Pandas DataFrames integrate well with `matplotlib` and `seaborn` for quick and insightful visualizations.

### Scatter Plot: Sepal Length vs Sepal Width, colored by species
A scatter plot helps visualize the relationship between two numerical variables and how a third categorical variable (species) might influence it.

In [None]:
print("\n--- Generating Scatter Plot: Sepal Length vs Sepal Width ---")
plt.figure(figsize=(8, 6))
sns.scatterplot(x='sepal_length', y='sepal_width', hue='species', data=df_iris, s=100, alpha=0.8)
plt.title('Sepal Length vs Sepal Width by Species (Iris Dataset)')
plt.xlabel('Sepal Length (cm)')
plt.ylabel('Sepal Width (cm)')
plt.grid(True)
plt.show()

### Box Plot: Petal Length Distribution by Species
A box plot is excellent for showing the distribution (median, quartiles, outliers) of a numerical variable across different categories.

In [None]:
print("\n--- Generating Box Plot: Petal Length Distribution by Species ---")
plt.figure(figsize=(8, 6))
sns.boxplot(x='species', y='petal_length', data=df_iris)
plt.title('Petal Length Distribution by Species (Iris Dataset)')
plt.xlabel('Species')
plt.ylabel('Petal Length (cm)')
plt.grid(axis='y')
plt.show()

---

## Conclusion

This notebook provided a hands-on introduction to Pandas using the Iris dataset.
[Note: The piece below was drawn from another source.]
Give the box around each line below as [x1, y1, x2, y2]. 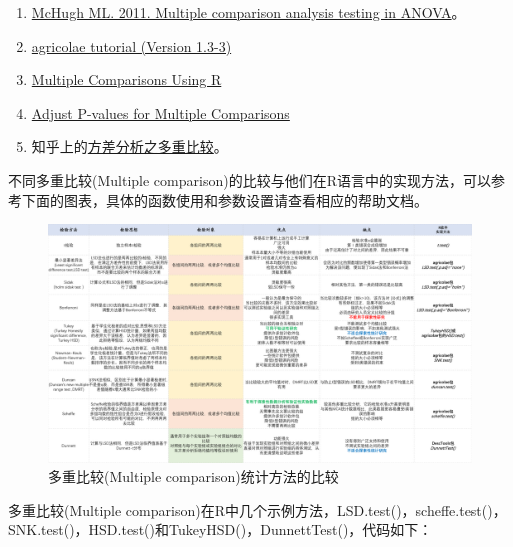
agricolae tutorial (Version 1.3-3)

You've learned how to:
- Load data into a DataFrame.
- Perform initial data exploration (`head`, `tail`, `info`, `describe`, `shape`, `columns`, `unique`, `value_counts`).
- Select and filter data using `.loc[]`, `.iloc[]`, and boolean indexing.
- Manipulate data by creating new columns, grouping, aggregating, and sorting.
- Illustrate handling of missing data (filling and dropping).
- Create basic visualizations to gain insights from your data.

To continue improving your Pandas skills, I highly recommend downloading other real-world datasets from platforms like Kaggle, UCI Machine Learning Repository, or Data.gov, and applying these techniques. Each new dataset will present unique challenges and learning opportunities!